Identity politics and the Bengali–Bangladeshi dichotomy is essentially a cloak for suppression…here is why

For decades, Bangladesh has been ensnared in an agonizing paradox: Bengali by language, Bangladeshi by statehood.
Yet, this isn't merely a semantic squabble; it's a profound crisis of sovereignty, self-respect, and a perpetually deferred struggle to forge a national identity unmarred by external dictates or internal discord.
Bangladesh's political elite, comprising its two dominant factions and their hangers-on, have deliberately trapped the nation in a suffocating web of stale, divisive binaries.
"Freedom fighter" versus "razakar." "Pro-liberation" versus "anti-liberation." "Pro-India" versus "pro-Pakistan." These were never blueprints for national progress. They were, and remain, instruments of political control, designed to cement power, criminalize dissent, and stifle the emergence of a genuine, people-first political consciousness.
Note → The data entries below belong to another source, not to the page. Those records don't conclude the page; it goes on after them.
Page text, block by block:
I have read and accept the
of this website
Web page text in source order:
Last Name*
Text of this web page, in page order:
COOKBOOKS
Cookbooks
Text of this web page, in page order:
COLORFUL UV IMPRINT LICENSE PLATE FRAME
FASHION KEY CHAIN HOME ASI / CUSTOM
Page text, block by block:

What has been conspicuously absent, always, is a pro-Bangladeshi narrative–one grounded in the lived realities and aspirations of its citizens, not the lingering specters of 1947 or 1971.
This manipulation is most glaring, and most damning, within our education system, a tool long weaponized for partisan agendas. One regime rewrote history to align with India's ideological whims; the next crafted its own selective, self-serving narratives.
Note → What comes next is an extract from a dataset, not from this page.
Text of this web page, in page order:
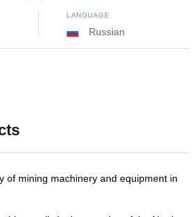
LANGUAGE
Russian
of mining machinery and equipment in

Books containing uncomfortable truths were summarily banned. Generations of Bangladeshis were reared on slogans instead of history.
Consequently, political discourse, whether in bustling tea stalls or on the sprawling battlegrounds of social media, has devolved into a cacophony of inherited half-truths, where victory goes not to the informed, but to the loudest voice or the largest bot army.
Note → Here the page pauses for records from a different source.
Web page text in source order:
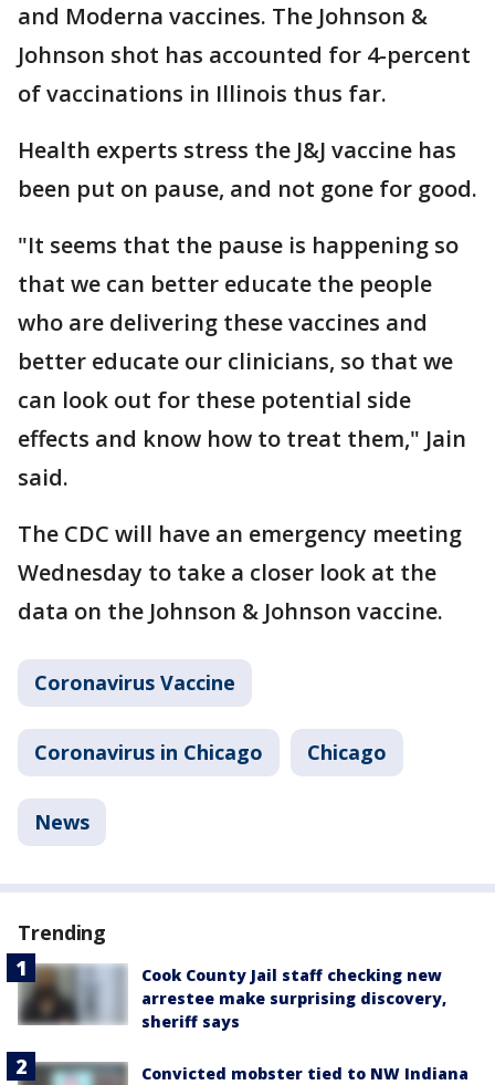
and Moderna vaccines. The Johnson &
Johnson shot has accounted for 4-percent
of vaccinations in Illinois thus far.
Health experts stress the J&J vaccine has
been put on pause, and not gone for good.
"It seems that the pause is happening so
that we can better educate the people
who are delivering these vaccines and
better educate our clinicians, so that we
can look out for these potential side
effects and know how to treat them," Jain
said.
The CDC will have an emergency meeting
Wednesday to take a closer look at the
data on the Johnson & Johnson vaccine.
Coronavirus Vaccine
Coronavirus in Chicago Chicago
News
Trending
Cook County Jail staff checking new
arrestee make surprising discovery,
sheriff says
Convicted mobster tied to NW Indiana

This same compromised system has abjectly failed to equip its citizens for a modern, competitive global economy. Denied critical analytical training, linguistic fluency, and essential technical skills, countless Bangladeshis are condemned to menial labor in the Middle East and Southeast Asia.
Their remittances, a lifeline for the very economy that failed them, prop up a system that actively undermines their potential. Meanwhile, better-educated Indians effortlessly occupy white and blue-collar positions within Bangladesh, siphoning off income through informal channels.
Corporations like Adani only twist the knife deeper, selling grossly overpriced electricity to the families of these very migrant workers.
The healthcare sector mirrors this grim reality: billions are funneled abroad as domestic hospitals remain unsafe, mismanaged, or riddled with corruption. Our national wealth hemorrhages outward while our leaders squabble endlessly over their hollow legacies.
Exposure of the fracture
This structural rot became painfully visible with the fall of the Hasina regime, unleashing an immediate and venomous propaganda blitz from New Delhi.
As Indian media outlets smeared Bangladesh with distortions, Bangladesh mounted no coherent defense. The nation, despite having an abundance to say, found itself crippled by a severe deficit in language skills, media savviness, and international credibility.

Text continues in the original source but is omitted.